Records from a collection.
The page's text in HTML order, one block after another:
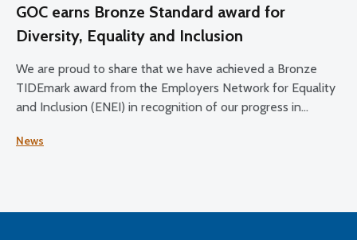
GOC earns Bronze Standard award for
Diversity, Equality and Inclusion
We are proud to share that we have achieved a Bronze
TIDEmark award from the Employers Network for Equality
and Inclusion (ENEI) in recognition of our progress in
News
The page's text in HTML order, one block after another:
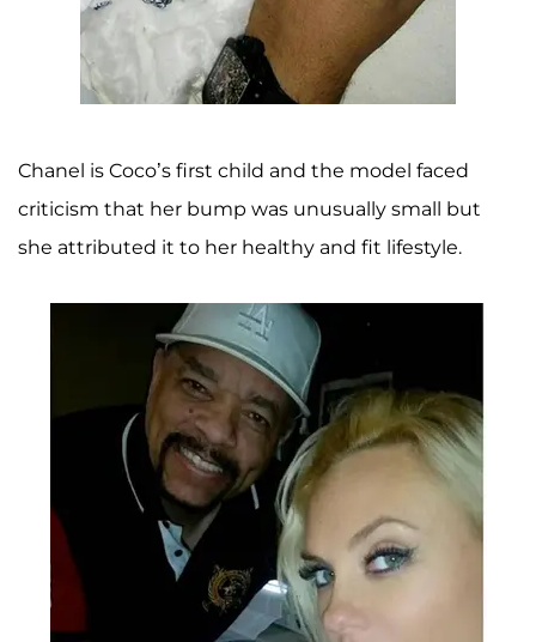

What to work on.
Your job is to copy every entry exactly. Omit the pictures.

Output of the exercise.
The page's text in HTML order, one block after another:
GOC earns Bronze Standard award for
Diversity, Equality and Inclusion
We are proud to share that we have achieved a Bronze
TIDEmark award from the Employers Network for Equality
and Inclusion (ENEI) in recognition of our progress in
News
The page's text in HTML order, one block after another:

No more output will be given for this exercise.